== RECORDS PROVIDED ==
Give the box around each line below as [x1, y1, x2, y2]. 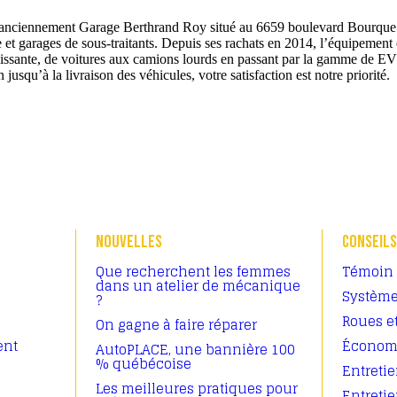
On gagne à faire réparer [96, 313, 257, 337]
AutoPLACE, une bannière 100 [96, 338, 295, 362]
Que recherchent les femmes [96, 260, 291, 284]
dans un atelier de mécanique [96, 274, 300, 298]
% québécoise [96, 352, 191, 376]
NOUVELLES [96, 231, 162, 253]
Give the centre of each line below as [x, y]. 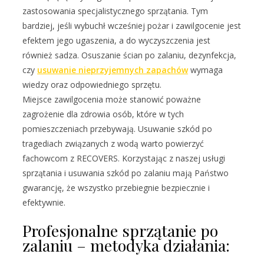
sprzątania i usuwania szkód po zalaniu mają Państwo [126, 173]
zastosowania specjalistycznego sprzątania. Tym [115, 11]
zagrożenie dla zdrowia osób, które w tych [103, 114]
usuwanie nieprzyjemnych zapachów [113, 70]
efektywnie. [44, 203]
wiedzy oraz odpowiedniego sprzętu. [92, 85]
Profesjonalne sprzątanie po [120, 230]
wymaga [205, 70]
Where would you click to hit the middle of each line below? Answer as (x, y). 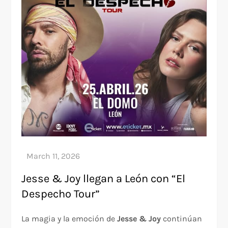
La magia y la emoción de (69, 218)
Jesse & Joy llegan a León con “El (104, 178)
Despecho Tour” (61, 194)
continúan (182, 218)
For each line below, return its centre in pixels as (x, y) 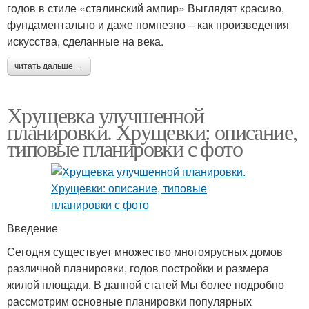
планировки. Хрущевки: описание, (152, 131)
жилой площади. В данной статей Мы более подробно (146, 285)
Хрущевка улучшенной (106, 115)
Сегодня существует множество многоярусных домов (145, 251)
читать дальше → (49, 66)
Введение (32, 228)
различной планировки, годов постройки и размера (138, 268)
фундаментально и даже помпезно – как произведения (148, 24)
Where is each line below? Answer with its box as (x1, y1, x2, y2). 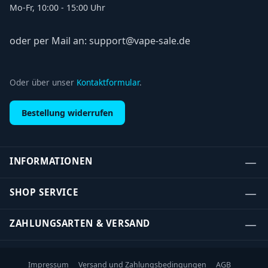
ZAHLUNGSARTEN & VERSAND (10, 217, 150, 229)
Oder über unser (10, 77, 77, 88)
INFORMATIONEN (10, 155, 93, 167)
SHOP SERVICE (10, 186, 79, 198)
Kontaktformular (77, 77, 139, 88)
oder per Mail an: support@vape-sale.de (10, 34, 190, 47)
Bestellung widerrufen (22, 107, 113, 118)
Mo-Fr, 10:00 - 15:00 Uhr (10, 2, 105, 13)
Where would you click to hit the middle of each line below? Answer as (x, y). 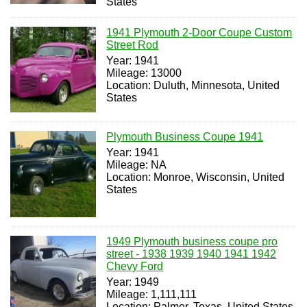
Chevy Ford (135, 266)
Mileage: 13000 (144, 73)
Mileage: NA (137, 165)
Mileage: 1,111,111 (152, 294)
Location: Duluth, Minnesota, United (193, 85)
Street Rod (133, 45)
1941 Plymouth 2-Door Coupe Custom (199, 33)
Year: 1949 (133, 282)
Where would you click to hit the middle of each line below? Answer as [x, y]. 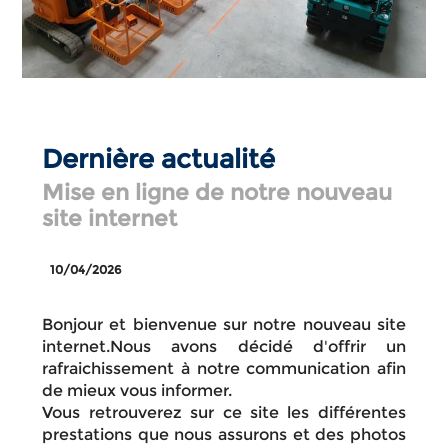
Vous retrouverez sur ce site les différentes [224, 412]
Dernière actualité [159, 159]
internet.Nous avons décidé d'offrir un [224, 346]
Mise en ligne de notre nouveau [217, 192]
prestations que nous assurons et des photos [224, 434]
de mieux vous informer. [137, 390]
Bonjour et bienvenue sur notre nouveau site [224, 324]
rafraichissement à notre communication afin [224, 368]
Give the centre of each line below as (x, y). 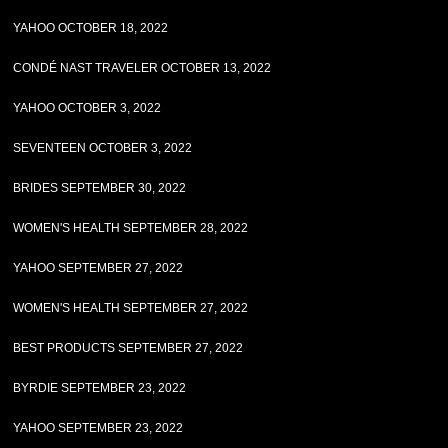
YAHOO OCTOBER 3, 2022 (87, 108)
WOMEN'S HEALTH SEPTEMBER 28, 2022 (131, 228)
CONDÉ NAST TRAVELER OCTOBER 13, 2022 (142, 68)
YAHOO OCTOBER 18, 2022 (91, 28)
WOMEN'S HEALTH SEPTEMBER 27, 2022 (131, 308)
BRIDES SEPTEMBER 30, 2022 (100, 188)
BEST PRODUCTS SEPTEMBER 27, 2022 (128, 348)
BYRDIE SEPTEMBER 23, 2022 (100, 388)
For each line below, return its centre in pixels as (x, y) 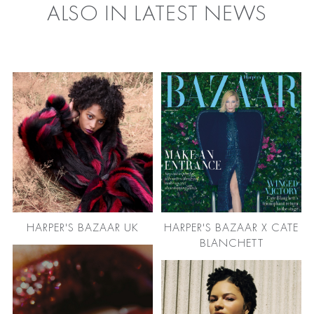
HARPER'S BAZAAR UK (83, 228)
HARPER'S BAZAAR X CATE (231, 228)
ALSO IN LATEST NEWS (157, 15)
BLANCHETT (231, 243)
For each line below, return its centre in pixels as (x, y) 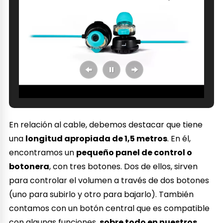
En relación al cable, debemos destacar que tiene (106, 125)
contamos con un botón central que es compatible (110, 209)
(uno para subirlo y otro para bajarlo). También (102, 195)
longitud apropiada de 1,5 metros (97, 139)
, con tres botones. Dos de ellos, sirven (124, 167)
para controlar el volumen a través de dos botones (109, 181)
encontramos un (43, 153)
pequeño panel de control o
===
EXERCISE
The output is the records exactly as they read, with no pictures in it.

RESULT FOR THIS TASK
Give the box around each line below as [x1, y1, x2, y2]. 
On gagne à faire réparer [96, 313, 257, 337]
AutoPLACE, une bannière 100 [96, 338, 295, 362]
Que recherchent les femmes [96, 260, 291, 284]
dans un atelier de mécanique [96, 274, 300, 298]
% québécoise [96, 352, 191, 376]
NOUVELLES [96, 231, 162, 253]
Give the centre of each line below as [x, y]. 
sprzątania i usuwania szkód po zalaniu mają Państwo [126, 173]
zastosowania specjalistycznego sprzątania. Tym [115, 11]
zagrożenie dla zdrowia osób, które w tych [103, 114]
usuwanie nieprzyjemnych zapachów [113, 70]
efektywnie. [44, 203]
wiedzy oraz odpowiedniego sprzętu. [92, 85]
Profesjonalne sprzątanie po [120, 230]
wymaga [205, 70]
Where would you click to hit the middle of each line below? Answer as (x, y). 
La magia y la emoción de (69, 218)
Jesse & Joy llegan a León con “El (104, 178)
Despecho Tour” (61, 194)
continúan (182, 218)
For each line below, return its centre in pixels as (x, y) 
планировки. Хрущевки: описание, (152, 131)
жилой площади. В данной статей Мы более подробно (146, 285)
Хрущевка улучшенной (106, 115)
Сегодня существует множество многоярусных домов (145, 251)
читать дальше → (49, 66)
Введение (32, 228)
различной планировки, годов постройки и размера (138, 268)
фундаментально и даже помпезно – как произведения (148, 24)
Where is each line below? Answer with its box as (x1, y1, x2, y2). 
ZAHLUNGSARTEN & VERSAND (10, 217, 150, 229)
Oder über unser (10, 77, 77, 88)
INFORMATIONEN (10, 155, 93, 167)
SHOP SERVICE (10, 186, 79, 198)
Kontaktformular (77, 77, 139, 88)
oder per Mail an: support@vape-sale.de (10, 34, 190, 47)
Bestellung widerrufen (22, 107, 113, 118)
Mo-Fr, 10:00 - 15:00 Uhr (10, 2, 105, 13)
Where would you click to hit the middle of each line below? Answer as (x, y). 
Chevy Ford (135, 266)
Mileage: 13000 (144, 73)
Mileage: NA (137, 165)
Mileage: 1,111,111 (152, 294)
Location: Duluth, Minnesota, United (193, 85)
Street Rod (133, 45)
1941 Plymouth 2-Door Coupe Custom (199, 33)
Year: 1949 (133, 282)
Where would you click to hit the middle of each line below? Answer as [x, y]. 
Vous retrouverez sur ce site les différentes [224, 412]
Dernière actualité [159, 159]
internet.Nous avons décidé d'offrir un [224, 346]
Mise en ligne de notre nouveau [217, 192]
prestations que nous assurons et des photos [224, 434]
de mieux vous informer. [137, 390]
Bonjour et bienvenue sur notre nouveau site [224, 324]
rafraichissement à notre communication afin [224, 368]
Give the centre of each line below as (x, y). 
YAHOO OCTOBER 3, 2022 (87, 108)
WOMEN'S HEALTH SEPTEMBER 28, 2022 (131, 228)
CONDÉ NAST TRAVELER OCTOBER 13, 2022 (142, 68)
YAHOO OCTOBER 18, 2022 (91, 28)
WOMEN'S HEALTH SEPTEMBER 27, 2022 (131, 308)
BRIDES SEPTEMBER 30, 2022 (100, 188)
BEST PRODUCTS SEPTEMBER 27, 2022 (128, 348)
BYRDIE SEPTEMBER 23, 2022 (100, 388)
For each line below, return its centre in pixels as (x, y) 
HARPER'S BAZAAR UK (83, 228)
HARPER'S BAZAAR X CATE (231, 228)
ALSO IN LATEST NEWS (157, 15)
BLANCHETT (231, 243)
For each line below, return its centre in pixels as (x, y) 
En relación al cable, debemos destacar que tiene (106, 125)
contamos con un botón central que es compatible (110, 209)
(uno para subirlo y otro para bajarlo). También (102, 195)
longitud apropiada de 1,5 metros (97, 139)
, con tres botones. Dos de ellos, sirven (124, 167)
para controlar el volumen a través de dos botones (109, 181)
encontramos un (43, 153)
pequeño panel de control o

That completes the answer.